Despite the torture he says he experienced for years, former Guantánamo Bay prisoner Omar Deghayes still thinks reconciliation between the Middle East and the United States is possible.

"We have different values and we look at things differently but this doesn't mean that we have to fight each other," he said. "We can sit down and we can negotiate and understand."

Deghayes shared his story Friday night via videoconference with Democracy Now host Amy Goodman, former Guantánamo prison guard Terry C. Holdbrooks Jr. and approximately 500 Davis community members.

Organized by the UC Davis Center for Human Rights, the event was the first time a former guard and prisoner spoke together in front of a live, American audience.

Holdbrooks was inspired to hear that Deghayes still believed reconciliation is possible, but thinks it is nearly impossible.

"Quite frankly, I'm always surprised when I hear that another detainee has gone out and has not decided to retaliate," Holdbrooks said.

While Deghayes said everyone knows about Guantánamo, Goodman begged to differ and steered the conversation toward seeing what living in Guantánamo was really like.

"For people in the United States, I think we know very little about what actually goes on there," she said.

Deghayes said he experienced various forms of torture - his face was drowned until he suffocated, his ribs were battered and his nose was broken from being continually beaten.

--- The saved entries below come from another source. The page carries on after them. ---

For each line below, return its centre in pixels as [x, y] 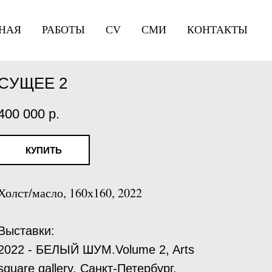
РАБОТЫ [63, 30]
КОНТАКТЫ [217, 30]
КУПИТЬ [44, 150]

At one point, five guards came into his cell, chained him and one guard pushed two of his fingers into Deghayes's eyes. Because Deghayes didn't scream, the guard continued. To this day, he can hardly see out of his right eye.

"Before Guantánamo, I never thought that people could be deeply cruel to each other to that extent, even if they were their enemies," he said.

Holdbrooks said he witnessed torture as well, referencing forms of sexual, psychological and physical torture.

"It was 100 percent torture, not just some physical or emotional abuse," he said. "It was torture."

Facing a strobe light, detainees were forced into stress positions and had to listen to the same Celine Dion song over and over for 12 hours straight. The stress positions themselves were specifically designed to induce muscle and bowel failures, Holdrooks said.

"It was common that detainees would have excrement or would urinate on themselves while being interrogated," he said. "It wasn't out of fear, it was strictly out of stress."

On a day-to-day basis, Guantánamo was 98 degrees, barren and humid. In addition to the sun, there were constantly lights on. Detainees could never sleep in the dark, Holdbrooks said.

"That place is horrible," he said. "I'm at a loss of words to describe Guantánamo."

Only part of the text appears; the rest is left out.